IV. Retention of title

  1. All goods delivered shall remain the property (reserved goods) of STENFLEX® until the Customer has settled all existing claims and those arising after conclusion of the contract.
  2. Processing and finishing of the reserved goods shall be effected for STENFLEX®, as manufacturer, within the meaning of section 950 German Civil Code (BGB) without putting STENFLEX® under obligation. Processed and finished goods shall be deemed reserved goods pursuant to sub-section IV. 1. If the reserved goods are processed and finished, combined or mixed by the Customer with goods of a different origin into a new item or a mixture, STENFLEX® shall be entitled to ownership thereof in proportion to the invoice value of the reserved goods at the time of delivery compared with the value of the other finished or mixed goods.
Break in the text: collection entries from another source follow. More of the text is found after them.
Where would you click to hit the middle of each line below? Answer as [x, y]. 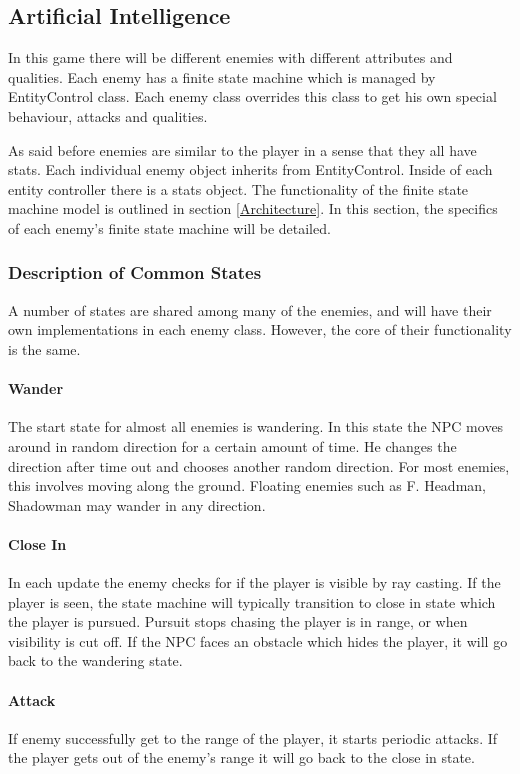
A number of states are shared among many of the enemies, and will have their [250, 309]
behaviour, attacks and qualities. [108, 115]
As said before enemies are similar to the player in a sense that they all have [242, 149]
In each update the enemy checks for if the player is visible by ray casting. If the [254, 582]
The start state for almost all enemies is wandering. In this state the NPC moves [256, 426]
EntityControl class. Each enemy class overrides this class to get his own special [252, 96]
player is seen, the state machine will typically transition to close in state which [252, 601]
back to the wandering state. [95, 660]
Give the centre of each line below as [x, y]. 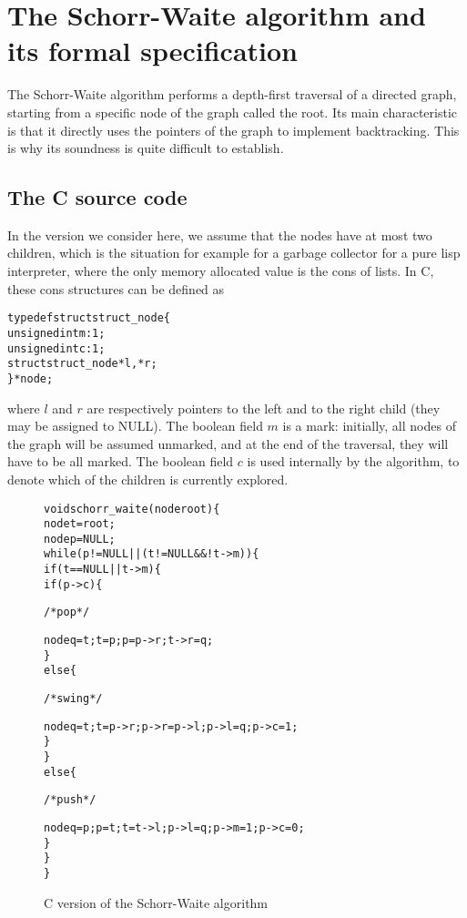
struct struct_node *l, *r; [82, 364]
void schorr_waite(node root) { [132, 509]
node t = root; [80, 524]
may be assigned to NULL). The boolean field [135, 426]
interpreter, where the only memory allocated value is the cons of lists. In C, [221, 271]
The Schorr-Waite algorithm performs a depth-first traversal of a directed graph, [232, 94]
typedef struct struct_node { [89, 318]
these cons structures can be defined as [116, 288]
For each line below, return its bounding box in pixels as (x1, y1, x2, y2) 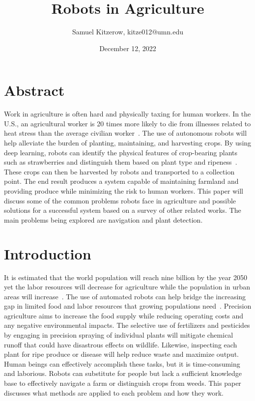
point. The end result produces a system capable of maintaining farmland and (4, 176, 239, 186)
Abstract (4, 80, 65, 100)
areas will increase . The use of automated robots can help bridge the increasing (4, 291, 246, 301)
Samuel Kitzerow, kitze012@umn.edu (72, 27, 183, 37)
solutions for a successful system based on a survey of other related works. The (4, 205, 241, 215)
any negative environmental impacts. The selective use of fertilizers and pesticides (4, 320, 250, 330)
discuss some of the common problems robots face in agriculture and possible (4, 195, 236, 205)
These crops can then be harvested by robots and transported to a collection (4, 166, 235, 176)
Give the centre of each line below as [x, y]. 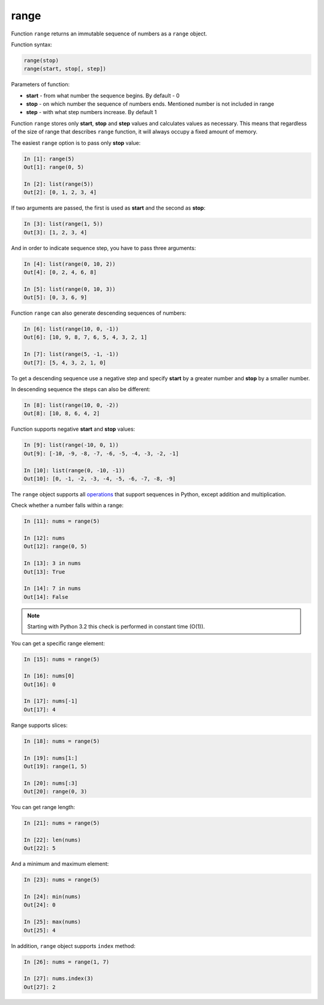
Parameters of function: [40, 85]
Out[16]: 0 [40, 684]
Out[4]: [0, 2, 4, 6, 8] [60, 272]
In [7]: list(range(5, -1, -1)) [71, 354]
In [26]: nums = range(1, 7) [67, 962]
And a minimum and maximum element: [60, 864]
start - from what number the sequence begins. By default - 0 [103, 96]
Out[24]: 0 [40, 905]
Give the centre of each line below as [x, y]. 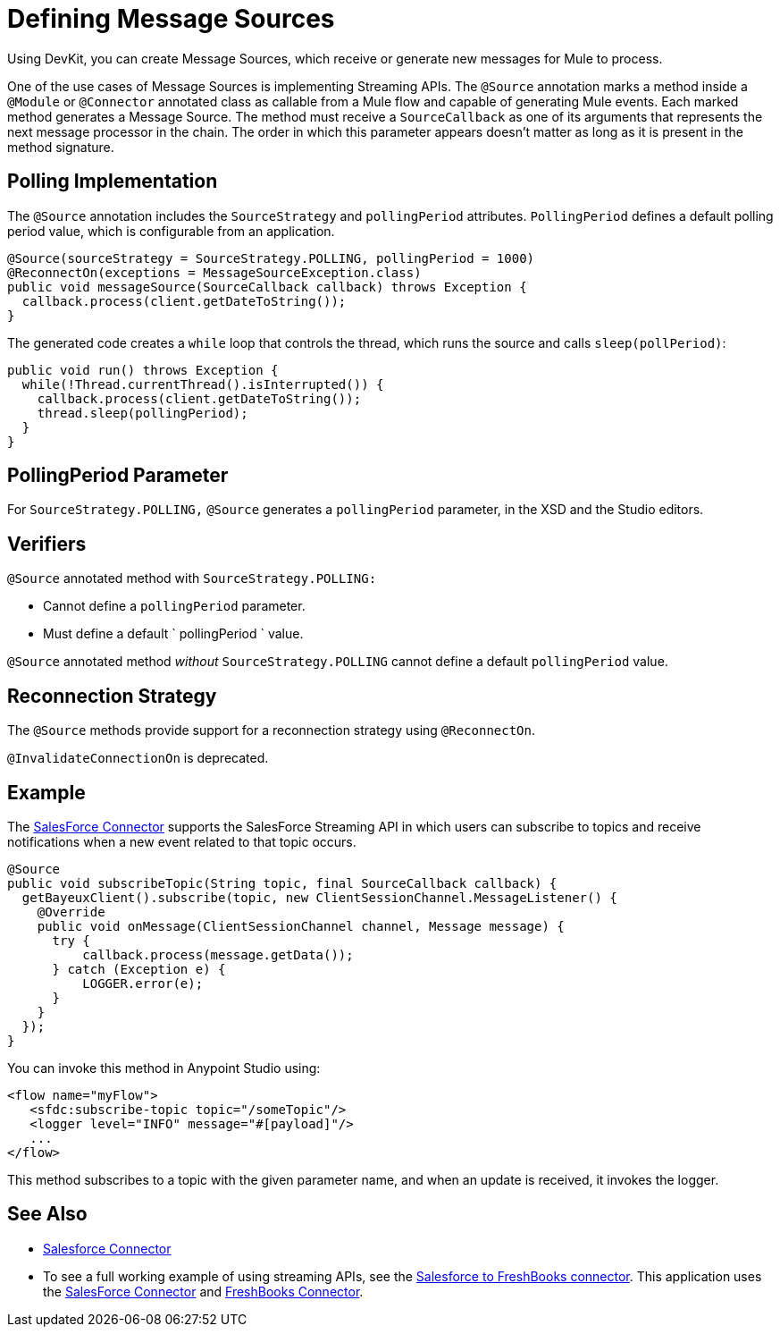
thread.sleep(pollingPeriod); [143, 413]
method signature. [61, 147]
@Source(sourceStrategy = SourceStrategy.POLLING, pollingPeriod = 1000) [271, 258]
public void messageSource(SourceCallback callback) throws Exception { [267, 287]
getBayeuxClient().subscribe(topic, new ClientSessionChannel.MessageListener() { [319, 897]
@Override [71, 912]
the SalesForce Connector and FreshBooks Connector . [203, 1291]
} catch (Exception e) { [139, 969]

The co-ownership share shall be deemed reserved goods pursuant to sub-section IV. 1. If the reserved goods are mixed with other items and an item belonging to the Customer can be seen as the main item within the meaning of section 947 German Civil Code (BGB), it shall herewith already be agreed that a co-ownership share in proportion to the invoice value of the reserved goods compared to the value of the main item shall be transferred to STENFLEX® and the Customer shall hold the item in safe custody for STENFLEX® free of charge. The co-ownership share shall be deemed reserved goods pursuant to sub-section IV. 1.
  3. The Customer must hold the reserved goods in safe custody for STENFLEX®. Upon request, STENFLEX® must be permitted stocktaking and adequate labelling at any time at the respective storage site. The Customer must notify STENFLEX® immediately if the goods have been seized or rights of STENFLEX® have otherwise been impaired by third parties, giving all the details which will allow STENFLEX® to take action against the seizure or impairment using all legal means.
  4. The Customer may only sell the reserved goods in the ordinary course of business on its normal terms and by agreeing a retention of title corresponding to the retention of title agreed with STENFLEX® if it is guaranteed that its claims from the resale pursuant to sub-section IV. 4. to IV. 5. pass to STENFLEX®. The Customer shall herewith already transfer to STENFLEX®, with all subsidiary rights, the claims arising from the resale of the reserved goods, also within the scope of service contracts or contracts concerning the delivery of mobile goods to be manufactured or created. They shall serve on the same scale as security for STENFLEX® with respect to the reserved goods. The Customer shall only be entitled to transfer the claims to third parties with the prior written consent of STENFLEX®. The Customer shall be entitled to collect claims from the resales pursuant to section IV. 4 to IV. 5. until further notice.
  5. Should the Customer sell the reserved goods together with other goods not supplied by STENFLEX®, the assignment of claims from the resale shall only apply to the sum of the invoice value of the reserved goods of STENFLEX® at the time of delivery. In the event of the sale of goods to which STENFLEX® has co-ownership pursuant to sub-section IV. 2, the transfer of claims shall apply to the sum of this co-ownership share. If the assigned claim is included in a current invoice, the Customer shall herewith already assign to STENFLEX® part of the balance corresponding to the sum of this claim, including the final balance from the current account.
  6. Should the Customer not meet its obligations arising from this contract or other contracts with STENFLEX® or should circumstances come to the notice of STENFLEX® which reduce the Customer’s its creditworthiness, then STENFLEX® may (a) prohibit the resale, the processing and finishing of the reserved goods as well as their mixing or combination with other goods; (b) rescind from this contract; in such case the Customer’s right to own the reserved goods expires and STENFLEX® may reclaim the reserved goods; STENFLEX® shall then be entitled to enter the Customer’s company premises and take possession of the reserved goods at the Customer’s expense and to sell them for the best possible price, irrespective of the payment or other obligations of the Customer, by private sale or by means of an auction; STENFLEX® shall offset the proceeds of the sale against the Customer’s liabilities after deducting any costs incurred; STENFLEX® shall pay the Customer any surplus; the Customer (c) must give STENFLEX®, upon request, the names of the debtors of the claims assigned to STENFLEX®, so that STENFLEX® can disclose the assignment and collect the claims; all proceeds to which STENFLEX® is entitled from assignments must be forwarded to STENFLEX® immediately after receipt if and as soon as the claims of STENFLEX® visà- vis the Customer become due; STENFLEX® shall (d) be entitled to revoke the granted direct debit mandate.
  7.  Insofar as the value of the security to which STENFLEX® is entitled exceeds the claims by more than 20% in total, STENFLEX® shall in this respect be obliged at the Customer’s request to release security at the discretion of STENFLEX®.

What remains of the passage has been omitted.